Task statement:
Beginning at the line containing "Marcus Nguyen - August 5, 2026" in the material below and ending at the line containing "healthcare professional. Some", return each line exactly and add nothing.

The records:
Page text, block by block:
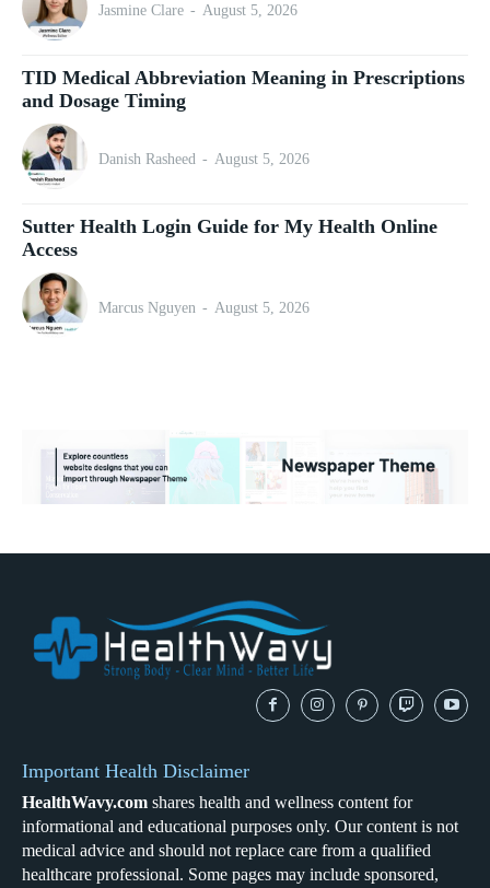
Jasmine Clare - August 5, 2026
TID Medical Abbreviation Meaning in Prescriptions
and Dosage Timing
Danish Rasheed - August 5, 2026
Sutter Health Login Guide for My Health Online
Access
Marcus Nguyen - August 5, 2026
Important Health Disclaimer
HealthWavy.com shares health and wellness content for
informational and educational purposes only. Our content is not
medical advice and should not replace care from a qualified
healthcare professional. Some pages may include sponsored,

* * *

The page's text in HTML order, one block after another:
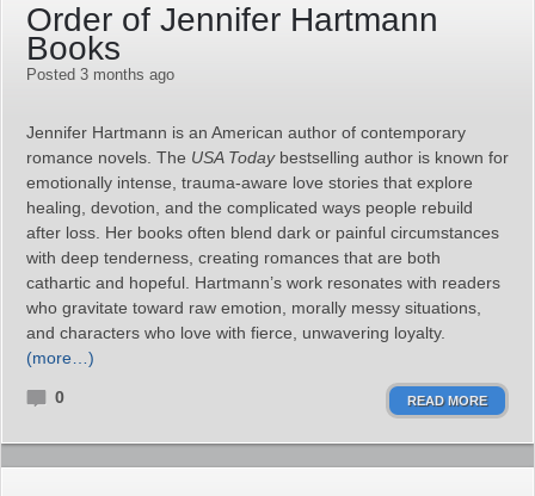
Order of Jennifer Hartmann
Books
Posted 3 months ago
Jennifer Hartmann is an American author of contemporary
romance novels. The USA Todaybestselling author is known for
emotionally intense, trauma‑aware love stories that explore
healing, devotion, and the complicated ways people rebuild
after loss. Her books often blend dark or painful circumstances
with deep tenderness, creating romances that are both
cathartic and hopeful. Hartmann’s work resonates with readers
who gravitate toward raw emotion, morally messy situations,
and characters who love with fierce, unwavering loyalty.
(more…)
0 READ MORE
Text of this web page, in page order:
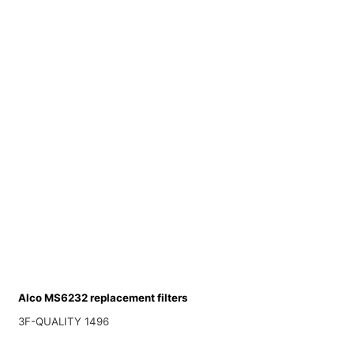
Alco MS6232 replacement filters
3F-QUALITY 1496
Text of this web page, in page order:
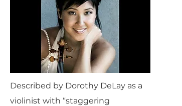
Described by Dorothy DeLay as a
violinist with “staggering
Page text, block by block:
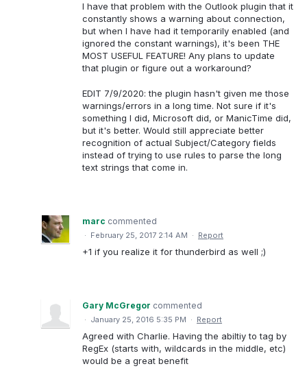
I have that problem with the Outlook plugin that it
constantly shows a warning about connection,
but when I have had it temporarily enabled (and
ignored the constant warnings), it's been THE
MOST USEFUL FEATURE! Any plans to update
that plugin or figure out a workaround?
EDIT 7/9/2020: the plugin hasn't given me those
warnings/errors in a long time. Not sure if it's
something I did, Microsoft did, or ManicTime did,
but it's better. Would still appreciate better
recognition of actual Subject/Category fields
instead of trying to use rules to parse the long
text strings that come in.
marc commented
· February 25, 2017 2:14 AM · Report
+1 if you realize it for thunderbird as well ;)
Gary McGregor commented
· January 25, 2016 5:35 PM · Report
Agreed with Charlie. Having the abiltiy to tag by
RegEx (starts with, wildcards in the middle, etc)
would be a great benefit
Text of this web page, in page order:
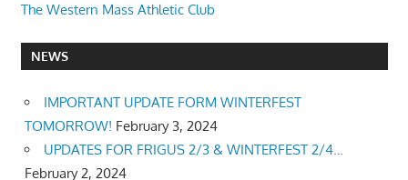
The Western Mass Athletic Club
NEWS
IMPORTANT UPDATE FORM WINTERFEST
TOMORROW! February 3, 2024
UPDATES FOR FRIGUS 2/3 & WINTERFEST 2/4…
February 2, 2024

Expected output:
Marcus Nguyen - August 5, 2026
Important Health Disclaimer
HealthWavy.com shares health and wellness content for
informational and educational purposes only. Our content is not
medical advice and should not replace care from a qualified
healthcare professional. Some pages may include sponsored,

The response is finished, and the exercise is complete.